4.2. Characteristics of grain yield and nutrient uptake of the experimental data

The minimal response of grain yield, total dry matter, GHI and N, P and K uptake in control, -N and -P relative to the NPK+, NPK and -K treatments across the two agro-ecological zones indicates N and P as the major nutrients limiting growth and yield response of maize. Nitrogen deficiency has been recognized as the most limiting factor for cereal production in vast areas of SSA including in the Nigerian Savanna (Vanlauwe et al., 2011). Soil N can be depleted rapidly by maize, especially when yields are high and stover is exported (Kamara, 2017). The widespread N deficiency in the study area can be attributed to small soil organic matter contents (indicated by small OCtot) resulting from inherent poor soil fertility and continuous cropping with inadequate and imbalanced N fertilizer or manure applications. Adediran and Banjoko (1995) reported P as among the most maize yield limiting nutrients in the Nigerian Savanna. Nigerian soils, particularly the highly weathered ones, have small indigenous P contents and often a large P sorption capacity (Osemwotai et al., 2005). Combined application of balanced fertilizers with manure and rotation of cereal crops with legumes through integrated soil fertility management principles (ISFM) (Vanlauwe et al., 2010) can assist farmers in the study area to improve soil N and P status. The lack of a significant increase in grain yield due the addition of secondary macronutrients (S, Ca and Mg) and micronutrients (Zn and B) suggest that these nutrients are not significantly limiting maize yield in the studied area. A significant extra yield increases due to the addition of the secondary macronutrients and micronutrients (SMMs) was observed in only 7 fields (Shehu et al., 2018). The lack of large yield response to the addition of the SMMs did not support the findings of Wendt and Rijpma (1997) who reported large improvement in maize yield in some parts of East Africa due to the addition of the SMMs and recommended inclusion of the SMMs in NPK fertilizer blends. The larger grain yield and total dry matter in the NGS compared with the SS could be explained by the amount of rainfall, as the larger relative rainfall amount and duration in the NGS favoured more maize biomass production than in the SS.

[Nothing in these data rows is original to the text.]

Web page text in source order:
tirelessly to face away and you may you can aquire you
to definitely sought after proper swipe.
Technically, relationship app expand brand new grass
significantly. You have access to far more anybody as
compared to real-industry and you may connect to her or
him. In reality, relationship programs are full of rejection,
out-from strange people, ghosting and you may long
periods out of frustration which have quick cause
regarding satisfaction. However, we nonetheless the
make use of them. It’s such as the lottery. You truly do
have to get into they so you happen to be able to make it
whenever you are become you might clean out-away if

4.2.1. Indigenous soil nutrient supply and fertilizer recovery efficiency

The newly developed supply functions for indigenous soil N, P and K in both agroecological zones explained a minimum of 50% variation in soil characteristics among the studied fields. The unexplained variation can be attributed to the differences in rate of mineralization, in leaching losses and in soil moisture availability, etc. (Barber, 1995). These remain complex factors to integrate into a simple empirical indigenous nutrient supply equation (Tabi et al., 2008). Going beyond the default QUEFTS model, total nitrogen (Ntot) represents a more apt explanatory variable for the indigenous soil supply of nitrogen (SN) rather than the conventional OCtot. Nitrogen mineralization in soil is indeed directly related to microbial activity and organic matter inputs, which are influenced by a combination of several physical, biological and chemical factors in the soil system (He, 2014). Hence, it is no surprise that OCtot does not consistently provide the best proxy for N-availability in the soil. Comparable to this study, Samaké (2003) also reported OCtot did not statistically influence indigenous supply of N, P and K to pearl millet in the similar soil conditions in Mali. The effect of pH on indigenous soil supply of P (SP) across the agro-ecologies corroborates findings of Janssen et al. (1990). Most of the studied fields have acidic pH values, at this condition a unit decrease in pH level increases the potential of conversion of available phosphorus into a less soluble form through reacting with Al and Fe.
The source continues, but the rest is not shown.